While Justice Kathleen Farrell ruled an independent valuation wasn’t required and that a letter of comfort from David Jones’ independent expert would suffice, ASIC hasn’t ruled out taking further action, including appearing before a court hearing scheduled to consider the outcome of the scheme meeting.
Justice Farrell – a former Herbert Smith Freehills partner and former president of the Takeovers Panel, and therefore a judge with a lot of commercial expertise – while saying the collateral benefit could be either $4 a share or $14 a share, also made the very commercial point of questioning whether David Jones shareholders would be willing to vote against their scheme on the basis of Lew receiving a collateral benefit.

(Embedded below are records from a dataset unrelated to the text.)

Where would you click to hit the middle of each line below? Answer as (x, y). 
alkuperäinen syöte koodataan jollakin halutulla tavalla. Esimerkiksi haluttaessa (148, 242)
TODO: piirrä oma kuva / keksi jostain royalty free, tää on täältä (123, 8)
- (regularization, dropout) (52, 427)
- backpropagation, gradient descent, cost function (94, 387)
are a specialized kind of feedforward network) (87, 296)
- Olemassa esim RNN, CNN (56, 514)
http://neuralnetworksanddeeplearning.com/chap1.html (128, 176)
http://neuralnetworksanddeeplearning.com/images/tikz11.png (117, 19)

The Woolworths’ bid for David Jones is considered very fully-priced and it is doubtful whether David Jones shareholders care whether or not Lew gets a special benefit in Country Road – as long as they get their $4 a share.
It should be said that contact between Woolworths and Lew’s advisers is said to have been minimal and that Woolworths doesn’t know what Lew plans to do in relation to either offer.
Lew is a vastly experienced sharemarket operator and is surrounded by experienced advisers and would know that there could be no understanding of any kind with Woolworths in relation to the shareholdings.
And so Lew has taken a punt on the prospect of the big payout in Country Road outweighing the temptation to block the bid for David Jones, keeping that group in play and bloodying the nose of the South African company, with which he has been at logger heads for nearly two decades.
The earnings guidance that Country Road issues today would suggest that at about 25 times this year’s earnings the offer is generous but defendable, given the trajectory of the group’s earnings.
If Woolworths does acquire David Jones, Country Road would be a major beneficiary of the South Africans’ plans to significantly lift the proportion of its own brands in the department store group, as well as continuing to benefit from the still quite immature rollout of its own brands in South Africa, where sales are up almost 20 per cent in the year to June.
Factor in all the positives and potential positives in Country Road’s performance and prospects and, while it still wouldn’t look cheap at an enterprise value to EBITDA (earnings before interest, tax depreciation and amortisation) ratio of 14.5 per cent, it wouldn’t be easy for ASIC to make the case that it was so outrageously generous that is was unequivocally and unacceptably a collateral benefit.